Workflow Wednesdays – Coverage analysis 2. and other alignment statistics

As I promised last week, I’ll show you some command line based alignment analysis tools this week. As there are basically an endless number of methods for generating alignment statistics, feel free to share additional tips and tricks in the comment section!

Picard

Picard offers a set of different alignment statistics tools and a “master” tool for running some of these with a single command. The tools are the following:

    • CollectInsertSizeMetrics
      • Collects information about the insert size of read pairs in the alignment.
      • It can generate a table and/or histogram.
    • CollectGcBiasMetrics
      • Generates GC-content statistics for the aligned reads throughout the genome using “windows”.
      • It can create a table and/or chart.
    • CollectAlignmentSummaryMetrics
      • Generates basic statistics from the alignment.
      • Can be run for all reads, a specific readgroup, sample or library.
    • QualityScoreDistribution
      • Creates a quality score distribution chart for different subsets of reads.
    • MeanQualityByCycle
      • Generates statistics per sequencing cycle.
    • CollectMultipleMetrics
      • This is the master tool.
      • Can run CollectAlignmentSummaryMetrics, CollectInsertSizeMetrics, QualityScoreDistribution and MeanQualityByCycle in a single step.
Workflow Wednesdays – Coverage analysis 2. and other alignment statistics

Quality score distribution figure generated by Picard.

Samtools

Samtools has a few tools that can be used for generating different statistics, eventhough some of these have been developed for totally different purposes.

view

Samtools view combined with some Linux commands is one of the best tools for creating alignment statistics.

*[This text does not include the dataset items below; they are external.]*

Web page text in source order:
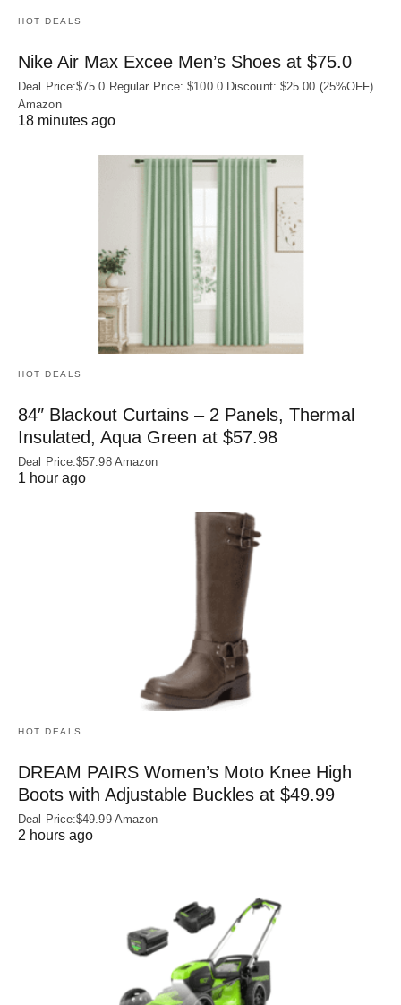
HOT DEALS
Nike Air Max Excee Men’s Shoes at $75.0
Deal Price:$75.0 Regular Price: $100.0 Discount: $25.00 (25%OFF)
Amazon
18 minutes ago
HOT DEALS
84″ Blackout Curtains – 2 Panels, Thermal
Insulated, Aqua Green at $57.98
Deal Price:$57.98 Amazon
1 hour ago
HOT DEALS
DREAM PAIRS Women’s Moto Knee High
Boots with Adjustable Buckles at $49.99
Deal Price:$49.99 Amazon
2 hours ago
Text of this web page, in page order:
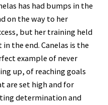
has had bumps in the
on the way to her
but her training held
in the end. Canelas is the
example of never
up, of reaching goals
are set high and for
determination and
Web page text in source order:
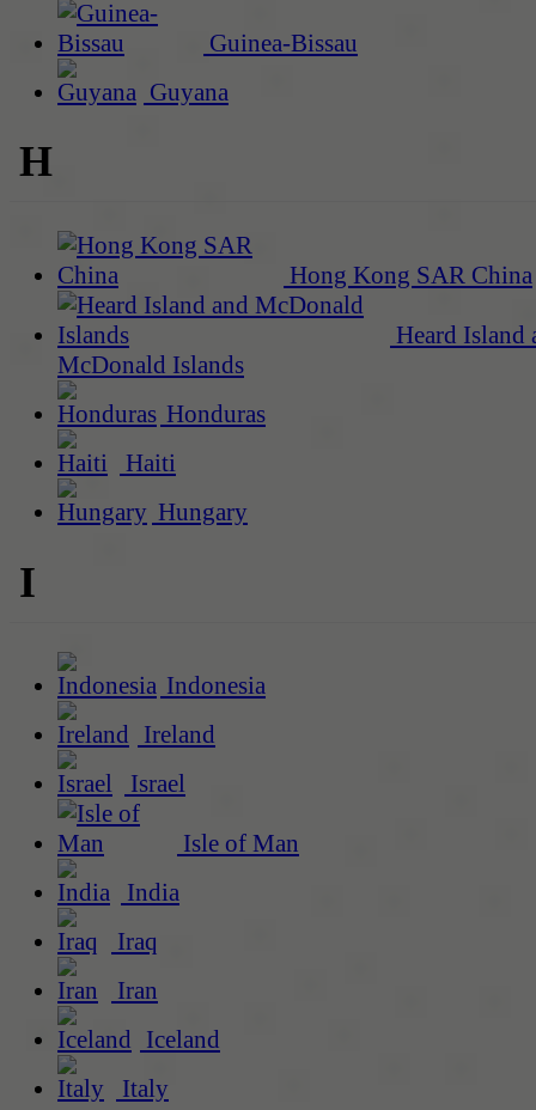
Guinea-Bissau
Guyana
H
Hong Kong SAR China
Heard Island
McDonald Islands
Honduras
Haiti
Hungary
I
Indonesia
Ireland
Israel
Isle of Man
India
Iraq
Iran
Iceland
Italy

A few tasks that can be easily done with samtools view:

  • Output/count reads from a specific region.
  • Output/count reads with a mapping quality above a user defined threshold.
  • Output/count reads from a specific library or libraries.
  • Output/count/skip reads with a specific bitwise flags.

mpileup

Samtools mpileup can do the following tasks:

  • Create pileup for an alignment or a specific region of an alignment using all aligned reads or a filtered subset of the reads. (Note, that only coordinates with non-zero coverage are reported).
  • Calculate per-sample read depth.
  • Calculate p-value for strand bias.

idxstats

Unlike the aforementioned tools, idxstats was actually designed for generating statistics based on a bam index. It outputs contig length and number of mapped and unmapped reads.

Bedtools

Although it’s not obvious from the name of the toolset, Bedtools offers a handful of tools that can be used with alignment files. Here’s a list of functions you might want to check out:

  • coverage
    • Can calculates the average coverage depth and the coverage % for overlapping features of a bed file and a BAM file.
    • Can report per-base coverage depth and unlike mpileup, it reports positions with zero coverage as well.
    • Can generate a histogram.
  • genomecov
    • Very similar to coverage, but works for the whole of a single input file, not just overlapping features of two files.
  • multicov
    • Reports coverage for specified regions of multiple alignment files.

GATK

GATK offers a whole suite of alignment diagnostic and quality control tools. A few examples for tools that can be used for creating alignment statistics:

  • DepthOfCoverage
    • Can generate a long list of coverage statistics. Allows RefSeq genes based statistics as well.
  • CountReadEvents
    • Counts read events based on CIGAR strings in the alignment file.
  • BaseCoverageDistribution
    • Per base coverage analysis tool.
  • DiagnoseTargets
    • Calculates coverage and analyses mate information in specified intervals.
  • Pileup
    • Creates an output similar to the Samtools pileup output.
  • FlagStat
    • Reimpementation of the (deprecated) Samtools flagstat command.
  • FindCoveredIntervals
    • Outputs a list of intervals that are covered above threshold.